It is during trauma that we begin to see what follows and ultimately what keeps it alive in our consciousness. When we look back at trauma, we are starting a process of becoming curious as to why we currently find ourselves in conflict and why our current conflicts often mirror our past experiences. This mirroring shows us that our current life is being heavily influenced by an event that occurred in our past and is pointing us back to resolving the situations that we reacted to. In my own situation, I was not able to feel the impact that my dad’s accident had on me because my response was to run toward a loving relationship with my new girlfriend. What I can see from my own story, and what you can uncover from yours, is that when we move away from an event toward our coping, we find ourselves off our center and out of balance. In return, we also begin to put the pressure of our own happiness and stability off onto whatever we are using to cope. Healing comes when we begin to see that what we are relying on for security is not consistent, and in return, creates and leads to the perpetuation of the dynamics of our own trauma. These dynamics encompass the movements of ourselves that separate us from trauma and leads to a dependence on security that is outside of ourselves. What was alive for me in the experience of my father’s injury was the feelings of shock, the need to be responsible for taking care of the farm, and the patterns I have enrolled in over the past eight years to fix the guilt I felt for not being there for my father when he needed me. What perpetuates trauma is never the trauma itself, but the steps we take away from feeling and healing what occurred in the moment of shock. The way that we currently heal trauma is by allowing ourselves to feel what has occurred in our past and beginning to let go of the patterns that separate us from our suffering.

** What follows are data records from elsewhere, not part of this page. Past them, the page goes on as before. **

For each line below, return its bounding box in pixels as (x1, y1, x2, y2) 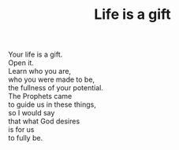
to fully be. (8, 134, 43, 143)
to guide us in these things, (8, 100, 96, 109)
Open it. (8, 58, 34, 68)
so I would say (8, 108, 55, 118)
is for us (8, 125, 35, 134)
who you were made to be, (8, 75, 95, 84)
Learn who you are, (8, 67, 72, 76)
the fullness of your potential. (8, 83, 104, 93)
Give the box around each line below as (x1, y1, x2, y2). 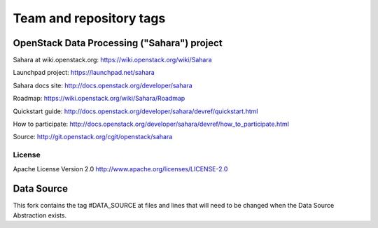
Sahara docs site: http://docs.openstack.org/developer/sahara (13, 81, 192, 90)
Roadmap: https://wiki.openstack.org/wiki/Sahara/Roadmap (13, 94, 185, 103)
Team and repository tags (13, 10, 166, 26)
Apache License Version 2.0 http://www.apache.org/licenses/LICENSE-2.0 (13, 164, 228, 173)
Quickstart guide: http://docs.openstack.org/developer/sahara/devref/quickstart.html (13, 107, 258, 115)
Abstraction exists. (13, 211, 67, 220)
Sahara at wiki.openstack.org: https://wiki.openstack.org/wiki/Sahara (13, 56, 213, 64)
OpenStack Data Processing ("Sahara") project (13, 37, 223, 49)
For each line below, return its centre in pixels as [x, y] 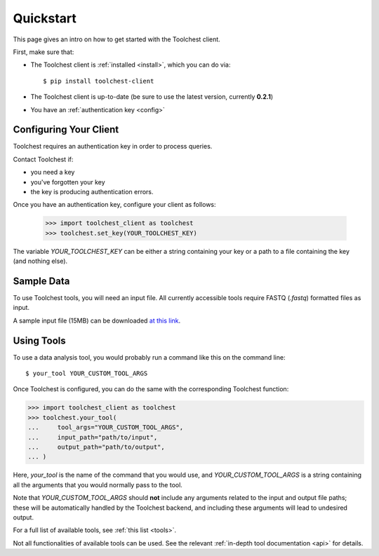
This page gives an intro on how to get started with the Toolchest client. [117, 39]
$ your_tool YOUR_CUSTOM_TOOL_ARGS [87, 374]
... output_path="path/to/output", [96, 447]
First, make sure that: [44, 52]
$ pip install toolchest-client [99, 81]
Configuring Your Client [66, 130]
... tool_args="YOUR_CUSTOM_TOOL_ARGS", [106, 427]
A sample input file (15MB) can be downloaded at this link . [97, 320]
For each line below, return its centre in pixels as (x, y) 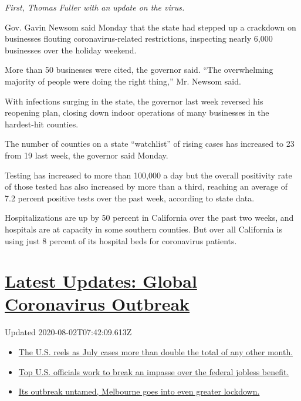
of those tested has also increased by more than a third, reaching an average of (146, 186)
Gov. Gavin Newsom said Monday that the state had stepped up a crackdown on (150, 27)
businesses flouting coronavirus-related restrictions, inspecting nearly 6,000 (139, 38)
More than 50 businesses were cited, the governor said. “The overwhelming (139, 70)
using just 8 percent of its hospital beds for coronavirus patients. (121, 240)
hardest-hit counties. (42, 124)
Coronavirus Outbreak (97, 304)
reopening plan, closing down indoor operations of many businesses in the (137, 112)
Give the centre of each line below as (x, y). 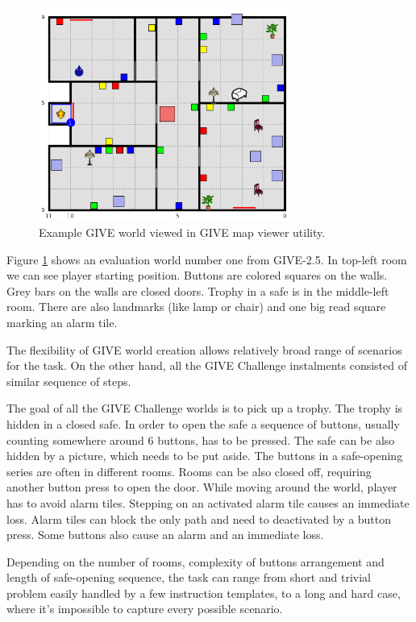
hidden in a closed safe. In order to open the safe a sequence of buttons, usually (203, 423)
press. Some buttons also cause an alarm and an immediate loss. (165, 535)
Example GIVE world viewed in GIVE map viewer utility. (182, 232)
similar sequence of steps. (69, 381)
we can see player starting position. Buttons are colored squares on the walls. (197, 275)
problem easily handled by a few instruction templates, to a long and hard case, (204, 593)
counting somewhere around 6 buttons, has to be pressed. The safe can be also (201, 440)
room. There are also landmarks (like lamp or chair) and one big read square (196, 307)
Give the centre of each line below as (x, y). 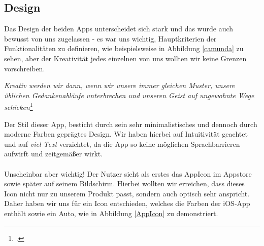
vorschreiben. (25, 68)
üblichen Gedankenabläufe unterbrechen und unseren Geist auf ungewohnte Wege (129, 95)
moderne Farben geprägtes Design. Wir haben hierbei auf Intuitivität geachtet (126, 134)
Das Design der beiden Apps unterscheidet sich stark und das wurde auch (119, 29)
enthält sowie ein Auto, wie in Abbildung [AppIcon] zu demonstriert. (111, 213)
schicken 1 (19, 106)
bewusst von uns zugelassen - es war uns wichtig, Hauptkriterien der (110, 38)
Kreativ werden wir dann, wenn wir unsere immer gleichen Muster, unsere (120, 85)
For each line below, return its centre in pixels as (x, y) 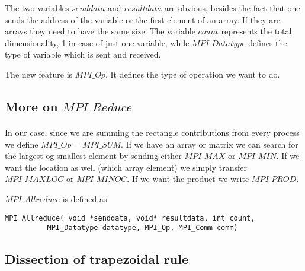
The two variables (37, 8)
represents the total (256, 31)
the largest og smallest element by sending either (93, 156)
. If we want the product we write (188, 179)
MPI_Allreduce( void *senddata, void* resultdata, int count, (130, 218)
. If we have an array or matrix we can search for (210, 144)
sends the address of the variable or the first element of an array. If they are (142, 19)
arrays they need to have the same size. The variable (100, 31)
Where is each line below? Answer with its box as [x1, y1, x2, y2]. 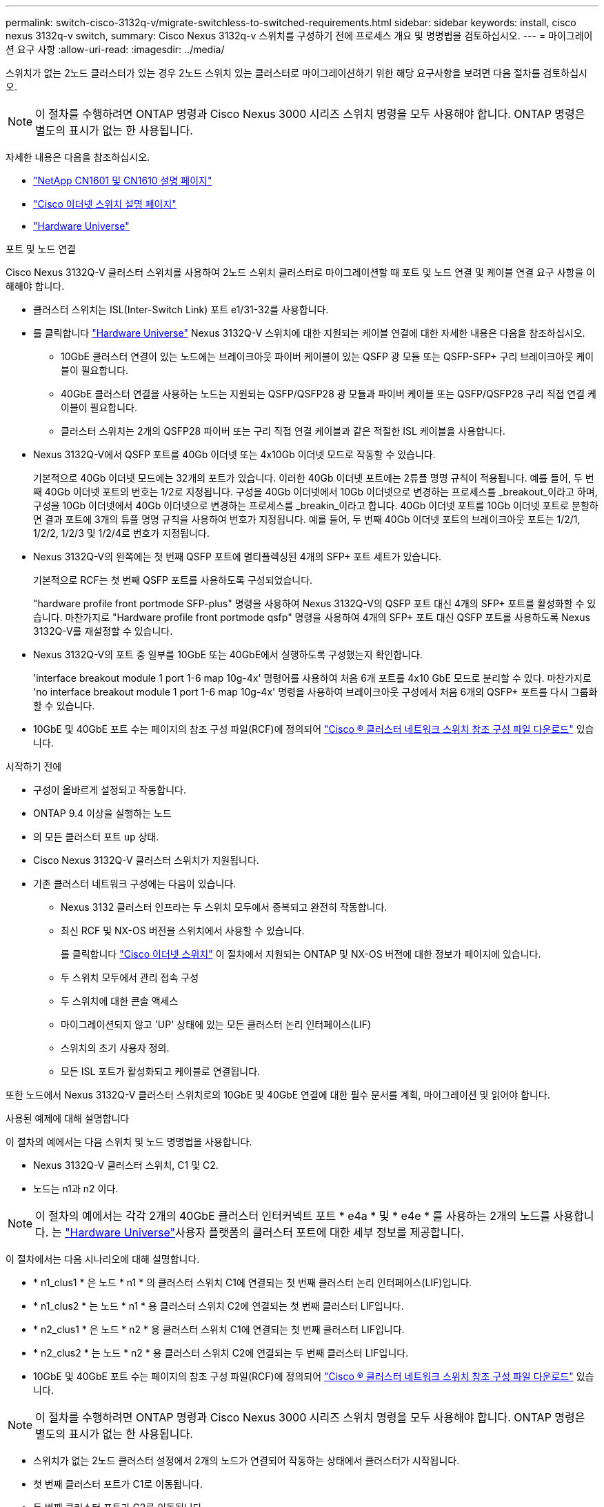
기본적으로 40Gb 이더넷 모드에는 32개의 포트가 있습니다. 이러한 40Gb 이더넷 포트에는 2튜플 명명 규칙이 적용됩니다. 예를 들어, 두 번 [33, 472, 594, 484]
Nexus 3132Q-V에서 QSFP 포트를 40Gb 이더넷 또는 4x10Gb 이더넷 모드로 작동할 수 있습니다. [33, 449, 436, 460]
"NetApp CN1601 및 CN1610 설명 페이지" [33, 175, 212, 186]
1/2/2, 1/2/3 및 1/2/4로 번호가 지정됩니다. [33, 527, 210, 539]
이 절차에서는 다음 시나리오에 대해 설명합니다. [6, 1253, 200, 1265]
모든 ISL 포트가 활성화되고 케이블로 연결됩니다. [61, 1065, 261, 1077]
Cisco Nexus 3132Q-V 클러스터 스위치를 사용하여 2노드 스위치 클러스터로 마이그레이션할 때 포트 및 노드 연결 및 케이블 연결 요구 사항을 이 [6, 266, 596, 278]
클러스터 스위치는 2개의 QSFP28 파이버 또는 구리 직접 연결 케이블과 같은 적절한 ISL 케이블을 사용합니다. [61, 425, 505, 437]
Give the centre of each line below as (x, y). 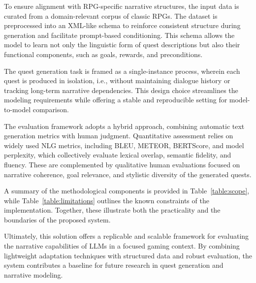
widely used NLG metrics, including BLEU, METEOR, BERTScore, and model (124, 145)
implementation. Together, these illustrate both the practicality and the (112, 210)
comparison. (51, 109)
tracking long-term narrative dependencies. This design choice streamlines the (121, 90)
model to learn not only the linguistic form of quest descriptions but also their (122, 45)
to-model (17, 109)
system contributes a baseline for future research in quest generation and (114, 265)
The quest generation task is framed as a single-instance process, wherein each (122, 71)

Suffering is always the opening to a love and compassion that is far larger than we can imagine. We don’t know how big we truly are until we begin to look at our trauma and see that every way we have moved to cope and deal with our suffering can be felt and observed by ourselves. My personal story has shown me that I am bigger than what has happened, and I am also larger than the years of reactions that I took in response to the impact that my dad and I experienced together. We are always larger than our suffering, and it takes the desire to change our current suffering that leads to loving all of ourselves. It also forces us to become aware and reclaim the parts of ourselves that perpetuate trauma. In my own experience, I felt responsible and wrong for not helping my dad, and spent years attempting to fix this dynamic. I forced myself to farm, even though my desire was to escape and pursue my dreams of practicing energy medicine and teaching on the topic of spirituality. When I am aware of my futile attempts to fix myself, my guilt, my farm, and my father, I can finally see and love the parts of myself that were stuck in this dynamic. We can simply never fix our past through our personal will; we can only choose to know it and decide to no longer live it out. By being completely aware of how trauma played out in my life, I give myself the power to choose to let go and follow my heart. I have never seen a person that does not reach this conclusion when they have the desire to follow through with their healing. Trauma is attempting to show us back to the message of our heart and to bring the history of our beliefs, thoughts, and patterns to a conclusion. Trauma always brings us back to a place of wholeness before we ever experienced the event that sent us on a course away from ourselves. The conclusion comes when we are so completely aware that we see the first initial step into the dynamics that were created around the events of our past. This first step is to experience the shock that occurs and make a choice to process the information of the CURRENT situation and to decide not to spin into our thoughts, beliefs, judgments, and patterns of coping. Love and compassion means to feel our current suffering with out condemning someone else as the cause our source. When we practice this, we are beginning to keep our trauma in check and no longer perpetuating it out onto our external life.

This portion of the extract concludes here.